В 1682 г., совсем молодым, скончался государь Федор Алексеевич. На трон можно было посадить одного из двух царевичей — Ивана или Петра, причем формально Иван Алексеевич имел все преимущества, ибо был старше. Однако ни боярская Дума, ни народ на могли прийти к единому мнению. Вопрос решила позиция патриарха Иоакима, официально являвшегося первым лицом в государстве. Иоаким высказался за избрание Петра Алексеевича по чисто государственным соображениям: царевич Иван был больным ребенком. Участь Милославских стала незавидной: теперь их ожидали опала и ссылки. Не желая покорно дожидаться уготованного им судьбой, Милославские были полны решимости действовать. В этот критический момент определяющим фактором стали настроения московского стрелецкого войска.

Поскольку в то время большая часть мужского населения страны была в той или иной степени связана с военной службой: одни служили, другие обеспечивали их всем необходимым, — то в каждом мало-мальски значительном населенном пункте главную роль играл его гарнизон. Естественно, самый большой гарнизон был в столице. Специальное городовое войско насчитывало 40 тысяч человек и состояло из стрельцов. Стрельцы появились на Руси после того, как 500 сдавшихся литовцев поступили на русскую службу и обучили москвичей пищальному бою. Пищалью называли несовершенное ружье, стрелявшее на небольшое расстояние. Из-за малой дальности стрельбы стрельцы-пищальщики не были эффективны в полевых сражениях, но для обороны городов стрелецкие полки подходили как нельзя лучше, выполняя и чисто военные, и полицейские функции. Пополнялись ряды стрельцов из русских «охочих людей». Правда, жалованье у стрельцов было маленькое и выплачивали его нерегулярно, но зато им разрешалось беспошлинно заниматься торговлей, ремеслами, огородничеством, а также иметь собственные дома в охраняемых ими городах. Все это делало стрельцов дешевым и мощным войском.

В Смутное время стрельцы показали чудеса мужества, выносливости, храбрости и боеспособности, защищая Троице-Сергиев монастырь от поляков, а Москву от Тушинского вора и участвуя в нижегородском земском ополчении. Однако в последующие семьдесят лет (1610-1680) московские стрельцы зажили совершенно другой жизнью. В поисках легкой, необременительной службы стать стрельцами стремились теперь субпассионарии — многочисленные любители хорошо поесть, сладко поспать и выпить за казенный счет. В итоге уровень пассионарностя стрелецкого войска снизился чрезвычайно сильно. Стрелецкие полковники вели себя под стать своим подчиненным. Пользуясь бесконтрольностью со стороны правительства, они задерживали стрелецкое жалованье, брали взятки за послабления по службе, заставляли стрельцов и их жен работать на себя. Стрельцам, конечно, не нравилось копать репу и собирать огурцы на полковничьих огородах: зачем им было работать на полковников, когда они могли работать на себя.
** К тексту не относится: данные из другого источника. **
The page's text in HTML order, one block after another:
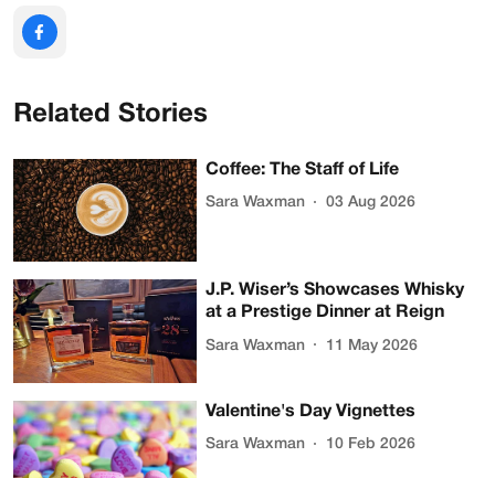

И вот, воспользовавшись избранием нового царя, стрельцы через своих выборных обратились к правительству с жалобой на полковников. Стрельцы требовали выдачи всего причитающегося им жалованья, оплаты подневольных работ на полковников по устраивающим их расценкам, смещения и наказания всех неугодных им стрелецких «голов». Короче говоря, стрельцы потребовали все то, что может потребовать солдатня, когда чувствует себя хозяином положения [18]. Испугавшись стрелецкого бунта, правительство Нарышкиных, состоявшее из людей недалеких, удовлетворило все стрелецкие требования. Обвиненные командиры полков были не только отстранены от должностей, но и наказаны батогами. С них взыскивались совершенно фантастические суммы якобы нанесенного стрельцам ущерба, а имения конфисковывались.